::: Records supplied

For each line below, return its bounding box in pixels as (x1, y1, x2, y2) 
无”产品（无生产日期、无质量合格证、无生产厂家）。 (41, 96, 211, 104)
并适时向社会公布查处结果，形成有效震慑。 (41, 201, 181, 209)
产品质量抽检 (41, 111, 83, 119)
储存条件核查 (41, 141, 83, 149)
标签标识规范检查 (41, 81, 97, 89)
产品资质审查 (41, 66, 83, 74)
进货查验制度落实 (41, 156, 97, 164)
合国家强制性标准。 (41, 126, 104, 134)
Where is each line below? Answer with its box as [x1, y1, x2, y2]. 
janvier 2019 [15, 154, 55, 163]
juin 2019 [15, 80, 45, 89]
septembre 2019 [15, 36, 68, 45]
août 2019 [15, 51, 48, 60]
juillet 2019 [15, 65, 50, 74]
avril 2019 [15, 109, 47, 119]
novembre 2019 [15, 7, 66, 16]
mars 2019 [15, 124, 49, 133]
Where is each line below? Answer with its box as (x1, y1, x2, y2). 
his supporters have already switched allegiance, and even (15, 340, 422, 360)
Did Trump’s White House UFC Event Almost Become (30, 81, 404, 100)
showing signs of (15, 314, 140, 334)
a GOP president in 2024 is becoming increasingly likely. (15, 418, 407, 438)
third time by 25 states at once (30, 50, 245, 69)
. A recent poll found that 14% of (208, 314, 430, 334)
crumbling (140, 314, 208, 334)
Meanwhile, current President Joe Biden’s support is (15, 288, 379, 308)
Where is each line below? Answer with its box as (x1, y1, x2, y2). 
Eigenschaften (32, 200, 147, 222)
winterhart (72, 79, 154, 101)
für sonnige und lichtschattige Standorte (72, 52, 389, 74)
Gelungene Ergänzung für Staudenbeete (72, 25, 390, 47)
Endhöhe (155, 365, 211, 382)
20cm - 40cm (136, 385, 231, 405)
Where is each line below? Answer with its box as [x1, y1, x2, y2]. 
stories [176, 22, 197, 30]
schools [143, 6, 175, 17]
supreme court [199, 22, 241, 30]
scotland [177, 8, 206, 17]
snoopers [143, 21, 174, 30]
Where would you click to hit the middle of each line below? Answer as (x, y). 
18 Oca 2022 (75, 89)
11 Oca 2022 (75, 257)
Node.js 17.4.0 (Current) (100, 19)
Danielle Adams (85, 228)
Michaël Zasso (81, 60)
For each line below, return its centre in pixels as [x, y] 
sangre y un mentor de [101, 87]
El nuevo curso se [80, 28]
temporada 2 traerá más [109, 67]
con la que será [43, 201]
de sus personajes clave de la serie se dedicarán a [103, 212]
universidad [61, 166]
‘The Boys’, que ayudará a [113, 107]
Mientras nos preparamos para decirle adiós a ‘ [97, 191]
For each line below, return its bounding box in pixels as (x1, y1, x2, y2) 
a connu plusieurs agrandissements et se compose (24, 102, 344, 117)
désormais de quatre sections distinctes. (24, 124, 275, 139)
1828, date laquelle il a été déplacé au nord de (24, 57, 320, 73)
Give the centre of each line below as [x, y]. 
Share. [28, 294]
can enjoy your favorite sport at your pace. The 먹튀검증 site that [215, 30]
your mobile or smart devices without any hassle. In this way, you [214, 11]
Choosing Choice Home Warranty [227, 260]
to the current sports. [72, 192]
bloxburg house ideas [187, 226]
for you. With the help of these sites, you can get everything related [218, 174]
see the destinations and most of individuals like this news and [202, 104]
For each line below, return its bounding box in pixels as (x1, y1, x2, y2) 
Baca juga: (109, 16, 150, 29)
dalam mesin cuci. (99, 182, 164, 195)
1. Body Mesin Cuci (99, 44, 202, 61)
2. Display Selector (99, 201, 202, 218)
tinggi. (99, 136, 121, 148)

::::::

What the exercise asks:
All entries above should be duplicated exactly, none omitted.

Solution to this task:
For each line below, return its bounding box in pixels as (x1, y1, x2, y2) 
无”产品（无生产日期、无质量合格证、无生产厂家）。 (41, 96, 211, 104)
并适时向社会公布查处结果，形成有效震慑。 (41, 201, 181, 209)
产品质量抽检 (41, 111, 83, 119)
储存条件核查 (41, 141, 83, 149)
标签标识规范检查 (41, 81, 97, 89)
产品资质审查 (41, 66, 83, 74)
进货查验制度落实 (41, 156, 97, 164)
合国家强制性标准。 (41, 126, 104, 134)
Where is each line below? Answer with its box as [x1, y1, x2, y2]. 
janvier 2019 [15, 154, 55, 163]
juin 2019 [15, 80, 45, 89]
septembre 2019 [15, 36, 68, 45]
août 2019 [15, 51, 48, 60]
juillet 2019 [15, 65, 50, 74]
avril 2019 [15, 109, 47, 119]
novembre 2019 [15, 7, 66, 16]
mars 2019 [15, 124, 49, 133]
Where is each line below? Answer with its box as (x1, y1, x2, y2). 
his supporters have already switched allegiance, and even (15, 340, 422, 360)
Did Trump’s White House UFC Event Almost Become (30, 81, 404, 100)
showing signs of (15, 314, 140, 334)
a GOP president in 2024 is becoming increasingly likely. (15, 418, 407, 438)
third time by 25 states at once (30, 50, 245, 69)
. A recent poll found that 14% of (208, 314, 430, 334)
crumbling (140, 314, 208, 334)
Meanwhile, current President Joe Biden’s support is (15, 288, 379, 308)
Where is each line below? Answer with its box as (x1, y1, x2, y2). 
Eigenschaften (32, 200, 147, 222)
winterhart (72, 79, 154, 101)
für sonnige und lichtschattige Standorte (72, 52, 389, 74)
Gelungene Ergänzung für Staudenbeete (72, 25, 390, 47)
Endhöhe (155, 365, 211, 382)
20cm - 40cm (136, 385, 231, 405)
Where is each line below? Answer with its box as [x1, y1, x2, y2]. 
stories [176, 22, 197, 30]
schools [143, 6, 175, 17]
supreme court [199, 22, 241, 30]
scotland [177, 8, 206, 17]
snoopers [143, 21, 174, 30]
Where would you click to hit the middle of each line below? Answer as (x, y). 
18 Oca 2022 (75, 89)
11 Oca 2022 (75, 257)
Node.js 17.4.0 (Current) (100, 19)
Danielle Adams (85, 228)
Michaël Zasso (81, 60)
For each line below, return its centre in pixels as [x, y] 
sangre y un mentor de [101, 87]
El nuevo curso se [80, 28]
temporada 2 traerá más [109, 67]
con la que será [43, 201]
de sus personajes clave de la serie se dedicarán a [103, 212]
universidad [61, 166]
‘The Boys’, que ayudará a [113, 107]
Mientras nos preparamos para decirle adiós a ‘ [97, 191]
For each line below, return its bounding box in pixels as (x1, y1, x2, y2) 
a connu plusieurs agrandissements et se compose (24, 102, 344, 117)
désormais de quatre sections distinctes. (24, 124, 275, 139)
1828, date laquelle il a été déplacé au nord de (24, 57, 320, 73)
Give the centre of each line below as [x, y]. 
Share. [28, 294]
can enjoy your favorite sport at your pace. The 먹튀검증 site that [215, 30]
your mobile or smart devices without any hassle. In this way, you [214, 11]
Choosing Choice Home Warranty [227, 260]
to the current sports. [72, 192]
bloxburg house ideas [187, 226]
for you. With the help of these sites, you can get everything related [218, 174]
see the destinations and most of individuals like this news and [202, 104]
For each line below, return its bounding box in pixels as (x1, y1, x2, y2) 
Baca juga: (109, 16, 150, 29)
dalam mesin cuci. (99, 182, 164, 195)
1. Body Mesin Cuci (99, 44, 202, 61)
2. Display Selector (99, 201, 202, 218)
tinggi. (99, 136, 121, 148)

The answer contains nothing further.